My intention for this week is to exercise regularly - for me, that means two yoga classes a week, and three home-exercise sessions of 20-30 minutes each, set up for me with a personal trainer who is a friend of mine. So far, week one, I'm on track. But I'm taking it one day at a time....one victory squat at a time. 

namaste,
musemother


Wednesday, January 09, 2013

The Importance of Loving the Feminine


The Wild Feminine SoulCollage(R) Card

Today, I’ve been watching a movie about Marion Woodman, and musing on how to begin my Creative Circle classes next week. Feeling kind of tired after a busy holiday season, which began over a month ago in early December, I’ve been resting and napping, and wondering when my energy will return so I can get back to work. Even though I don't feel very creative right now, isn’t that part of feminine nurturance and the wisdom of the body? That it can’t always be about producing, or brain work, but that sometimes you have to nurture the body, rest, eat simple food, get out in nature and walk in the snowy forest. Then the creative cycle begins again.

I was lucky enough to attend a workshop with Woodman many years ago in Montreal on the three faces of the Feminine - Maiden, Mother, Crone. Her life’s work has been to understand and work with the sacred feminine, about the inner marriage with the sacred masculine, and how that union can heal the world. She talks with Andrew Harvey in the film about this big challenge we have now, to stop destroying the planet, the world we live on.
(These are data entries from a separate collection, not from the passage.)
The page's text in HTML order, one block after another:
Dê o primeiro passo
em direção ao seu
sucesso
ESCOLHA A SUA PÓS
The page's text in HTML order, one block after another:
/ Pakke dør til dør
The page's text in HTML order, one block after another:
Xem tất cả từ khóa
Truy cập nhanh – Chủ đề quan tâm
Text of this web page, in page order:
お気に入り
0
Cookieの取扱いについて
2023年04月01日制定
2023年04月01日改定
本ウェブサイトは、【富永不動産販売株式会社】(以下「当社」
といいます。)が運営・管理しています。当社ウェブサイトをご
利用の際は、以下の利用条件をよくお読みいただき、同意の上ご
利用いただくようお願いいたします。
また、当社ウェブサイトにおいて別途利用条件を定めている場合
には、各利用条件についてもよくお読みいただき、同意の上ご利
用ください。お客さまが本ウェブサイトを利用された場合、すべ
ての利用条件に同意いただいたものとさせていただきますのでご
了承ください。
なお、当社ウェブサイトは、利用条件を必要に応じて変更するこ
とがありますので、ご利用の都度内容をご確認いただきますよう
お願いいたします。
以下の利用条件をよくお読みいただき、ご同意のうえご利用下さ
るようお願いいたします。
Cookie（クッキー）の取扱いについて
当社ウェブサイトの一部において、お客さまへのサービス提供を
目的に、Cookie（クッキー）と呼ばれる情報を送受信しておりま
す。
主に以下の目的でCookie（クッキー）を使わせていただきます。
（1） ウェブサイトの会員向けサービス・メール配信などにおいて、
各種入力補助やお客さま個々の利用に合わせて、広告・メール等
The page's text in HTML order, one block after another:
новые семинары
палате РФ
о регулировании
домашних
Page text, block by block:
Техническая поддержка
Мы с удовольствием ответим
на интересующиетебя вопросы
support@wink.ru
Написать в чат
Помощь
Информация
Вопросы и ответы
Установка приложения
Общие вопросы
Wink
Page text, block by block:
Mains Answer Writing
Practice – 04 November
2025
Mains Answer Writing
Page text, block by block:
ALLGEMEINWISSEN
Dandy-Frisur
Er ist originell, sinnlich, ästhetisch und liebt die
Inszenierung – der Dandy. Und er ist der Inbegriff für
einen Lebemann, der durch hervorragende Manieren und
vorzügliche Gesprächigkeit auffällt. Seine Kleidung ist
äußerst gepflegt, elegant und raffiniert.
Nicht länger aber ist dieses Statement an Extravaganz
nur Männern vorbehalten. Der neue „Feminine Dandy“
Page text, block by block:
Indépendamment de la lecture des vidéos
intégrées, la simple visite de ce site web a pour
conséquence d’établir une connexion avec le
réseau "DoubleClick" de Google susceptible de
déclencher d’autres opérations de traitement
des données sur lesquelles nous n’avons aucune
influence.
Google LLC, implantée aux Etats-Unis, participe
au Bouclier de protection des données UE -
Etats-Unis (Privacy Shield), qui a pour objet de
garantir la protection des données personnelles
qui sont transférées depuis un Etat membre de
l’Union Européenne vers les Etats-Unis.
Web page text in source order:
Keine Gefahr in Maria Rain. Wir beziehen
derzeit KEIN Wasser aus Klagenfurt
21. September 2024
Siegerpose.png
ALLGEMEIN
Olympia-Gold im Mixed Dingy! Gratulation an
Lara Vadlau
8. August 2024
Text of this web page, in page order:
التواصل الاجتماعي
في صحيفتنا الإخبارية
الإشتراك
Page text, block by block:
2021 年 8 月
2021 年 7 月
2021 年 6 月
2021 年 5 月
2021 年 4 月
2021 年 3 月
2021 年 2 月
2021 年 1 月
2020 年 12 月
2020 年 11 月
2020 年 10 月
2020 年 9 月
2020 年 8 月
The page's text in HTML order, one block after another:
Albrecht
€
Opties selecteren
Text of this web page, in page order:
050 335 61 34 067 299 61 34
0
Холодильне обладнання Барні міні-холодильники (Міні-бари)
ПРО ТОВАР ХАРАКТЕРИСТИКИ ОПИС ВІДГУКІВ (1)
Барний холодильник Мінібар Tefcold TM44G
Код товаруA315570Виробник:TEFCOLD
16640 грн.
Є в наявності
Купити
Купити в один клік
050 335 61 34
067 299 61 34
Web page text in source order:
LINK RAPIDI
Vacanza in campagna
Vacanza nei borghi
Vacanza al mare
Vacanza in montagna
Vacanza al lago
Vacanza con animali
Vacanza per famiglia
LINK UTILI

She recounts a significant dream she had one day of the Dark Madonna, a big black face-less goddess, who kept telling her to kneel lower, until she lay flat on the ground in the mossy earth and felt part of the living pulse of the earth. She says in the film that the message was to learn humility. The dark feminine involves embracing the body: by lying on the moss, the earth, this spinning planet we live on that is our mother, who feeds us physically. (Paraphrase from film Dancing in the Flames

By taking care of our bodies, we are also nurturing our connection with the earth, with the sacred feminine. www.dancingintheflames.com

Add to this a recent message in my inbox from Dr Christiane Northrup, who suggests if you make only one resolution, let it be this:
 “I've come to see that our bodies are the true altars—the most sacred places in our lives. That’s why my top resolution for women this year is simple: ‘Listen to and respect your body more than you have ever done before.’”  

She says in her newsletter: Your body needs regular doses of comfort and pleasure to be optimally healthy. Without it, you are much more likely to seek pleasure from external and unsustainable sources and behaviors, including drugs, alcohol, and sugar


In another part of the movie about Marion Woodman’s life’s journey she says that through dreams, writing, images and creativity, you get in touch with the Soul inside, the real life, the real god or goddess. “’God creates’ is the energy that can pull you from a satanic energy that is taking you into death to a living energy that will take you into your own creation.”

So that is what I wanted to share today – take care of your body, nurture your soulful connection with creativity, and be prepared to play in 2013 with the images your soul sends you through dreams, images and poems.